There are some great things happening along these lines in the United States today. You might not know it, but back in 1993 Congress passed a law called the Government Performance and Results Act. This law orders government departments to identify in a strategic plan what it is that they intend to achieve, and to report each year what they actually did achieve in terms of public benefits. Following on this, two years ago President Bush brought to the table something called the President’s Management Agenda, which sifts through the information in these reports and decides how to respond. These mechanisms are promising if they are used properly. Consider this: There are currently 178 federal programs designed to help people get back to work. They cost $8.4 billion, and 2.4 million people are employed as a result of them. But if we took the most effective three programs out of those 178 and put the $8.4 billion into them alone, the result would likely be that 14.7 million people would find jobs. The status quo costs America over 11 million jobs. The kind of new thinking I am talking about would build into the system a consequence for the administrator who is responsible for this failure of sound stewardship of taxpayer dollars. It is in this direction that the government needs to move.
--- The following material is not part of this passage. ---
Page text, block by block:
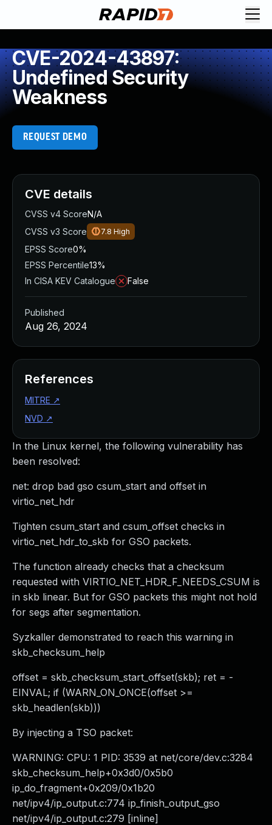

Reprinted by permission from Imprimis, a publication of Hillsdale College.


Obviously, this was not an example of an anarchist community, but it is an excellent example of people taking charge, and limiting government, and the excellent gains that were achieved because of it.

Other examples of government being tossed out of the loop in regards to private police protection is the following:

In Reminderville, Ohio, the city receives complete police protection from a private firm run by Arthur Robataille. Because of this, the people of Reminderville pay only half of what they originally paid the sheriff's office, and the service level is a lot higher. They contract for 90,000 per year calls for Corporate Security, Inc. to provide the service of seven officers, two patrol cars, and a six minute response time. One of the outcomes of this is that burglary rates in one 3.5 square mile area dropped from 14% to 0.7% per month and remain there (Source: Every Man and Woman an Island, by Robert Clapp, page 117).

Another city is Oro Valley, Arizona, which privatized its police services. The town hired a private firm to replace the County Sheriff's department. Even though the private firm gave higher quality service, cut a substantial amount of the cost, and had the complete support of all the citizens, the arrangement was challenged in court by the state law enforcement officer's association. Due to legal expenses, the private firm decided not to fight. Today, Oro Valley's government run police department costs four times as much in inflated-adjusted dollars (Source: Every Man and Woman an Island, by Robert Clapp, page 118).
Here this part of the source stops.